La paradoja de la felicidad: ser feliz, ¿para qué?

Por José Santiago Macías Cabrera[1]

“Si nos preguntamos en qué consiste ese estado ideal
de espíritu denominado felicidad, hallamos fácilmente
una primera respuesta: la felicidad consiste en encontrar algo
que nos satisfaga totalmente”.
-José Ortega y Gasset, filósofo vitalista español.

La felicidad es, sin lugar a dudas, una de las abstracciones más difíciles y complicadas para definir; aunque ciertamente el uso de su concepto se haya popularizado entre el vulgo y la cotidianidad. A lo largo de la historia del pensamiento son muchas las acepciones por las que ha transitado: empezando por los metafísicos griegos, pasando por las escuelas medievales e incorporándose más tarde a las corrientes de pensamiento surgidas en los siglos más recientes.

Por otro lado, definir rigurosamente el concepto de “felicidad” resulta evidentemente imposible dada la tendencia puramente subjetiva e individual por la que se inclina, es decir, cada sujeto posee una manera particular de vivir, hacer y concebir la felicidad; sin embargo, estas particularidades tienen límites intrínsecos. El mismo Aristóteles, metafísico griego de la Antigüedad, conocido por sus amplias contribuciones a diversas ramas del pensamiento, reconoció la tesis anterior dentro de su Ética Nicomáquea (lib. X, 5, 35, 1176 b) afirmando que “la felicidad no es un modo de ser […], [sino que] se ha de colocar entre las cosas por sí mismas deseables y no por causa de otra cosa, porque la felicidad no necesita de nada; se basta a sí misma”.

Para el pensador, la felicidad es el fin último de la vida del hombre, que se alcanza únicamente a través de la virtud, incluso, la filosofía aristotélica —que es teleológica en su totalidad, dado que cada virtud tiene un fin específico y una razón de ser— no ofrece una respuesta específica que pueda responder a la intrigante pregunta de ¿qué es la felicidad?, sino que, más bien, se aproxima al concepto en sí a través de abstracciones (o virtudes) que se relacionan lógicamente con éste y permiten llegar al mismo. El argumento sobre la felicidad que desarrolla Aristóteles es muy similar al del primer motor inmóvil, puesto que sigue la misma estructura lógica; sin embargo, en este caso no se concluye un silogismo general o una ley universal, por el contrario, formula una nueva acepción desprendida de la primordial: la denominada eudaimonía.

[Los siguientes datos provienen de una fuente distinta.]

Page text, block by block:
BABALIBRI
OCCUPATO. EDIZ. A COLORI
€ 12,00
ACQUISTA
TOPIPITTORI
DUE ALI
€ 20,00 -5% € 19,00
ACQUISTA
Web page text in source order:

Etimológicamente, este término se compone de dos vocablos: eu (bueno) y daimon (espíritu), y generalmente se traduce como bienestar, buena vida o prosperidad —traducción más precisa según los filólogos—. Guarda estrecha relación con otros conceptos como la areté (virtud o excelencia) o la phronesis (la ética, sabiduría práctica o también prudencia); a su vez, se contrapone a la hibris (desmesura o arrogancia).

En el mismo tratado, el filósofo continúa explicando que “la vida feliz […] se considera que es la vida conforme a la virtud, y esta vida tiene lugar en el esfuerzo, más no en la diversión […] pues se dice que son mejores las cosas serias que las que provocan risa” (EN lib. X, 5, 1177 a), más adelante expresa: “[que] los hombres ociosos, por no haber buscado un placer puro y libre, recurran a los placeres del cuerpo no es razón para considerarlos preferibles, […] porque la felicidad no está en tales pasatiempos, sino en las actividades conforme a la virtud” (EN lib. X, 20, 10, 1177 a).

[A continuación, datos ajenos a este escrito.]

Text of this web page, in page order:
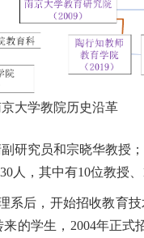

Estos aforismos son similares a las sentencias de Epicuro de Samos —quien fundó la Escuela Hedonista o Epicúrea—, que postuló el principio en el cual el equilibrio y la templanza son lo que da lugar a la felicidad, argumentando que “Nada es suficiente para quien lo suficiente es poco”; así como a las máximas de los pensadores pertenecientes a la Escuela Estoica, para quienes la felicidad consistía en convertirse en un espíritu elevado, un sabio, alejado de la materialidad banal y cercano a la virtud. Marco Aurelio, el emperador filósofo, sentenció en un soliloquio: “La felicidad del ambicioso depende del otro; la del lujurioso, de sus pasiones; la del sabio, de sus acciones”. De la misma forma, el filósofo grecorromano Epicteto de Frigia afirmó que “es la naturaleza de los sabios resistirse a los placeres, y la de los tontos ser esclavo de ellos”.

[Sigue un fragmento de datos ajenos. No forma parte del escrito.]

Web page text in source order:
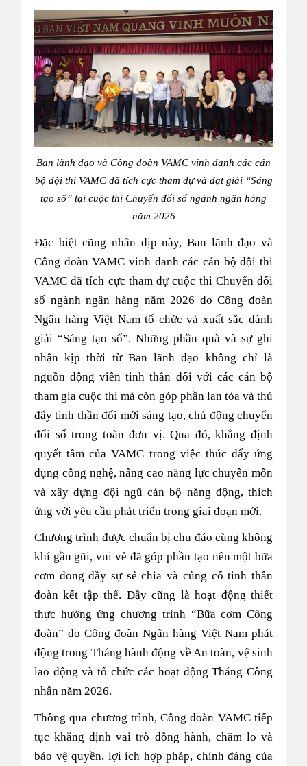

En ese sentido, buena parte del concepto de la felicidad presente entre los estoicos proviene de la virtud, entendida ésta como la medida de todas las cosas, que es el fin último del ser humano; considerando la felicidad misma sólo como un medio para llegar a la virtud, que también denominan sabiduría. Un hombre feliz es sabio, prudente,  frugal y desapegado de los excesos que manchan la virtud, según lo plantea el moralista romano Séneca: “Un hombre sabio se contenta con su suerte, cualquiera que ésta sea, sin desear lo que no tiene”.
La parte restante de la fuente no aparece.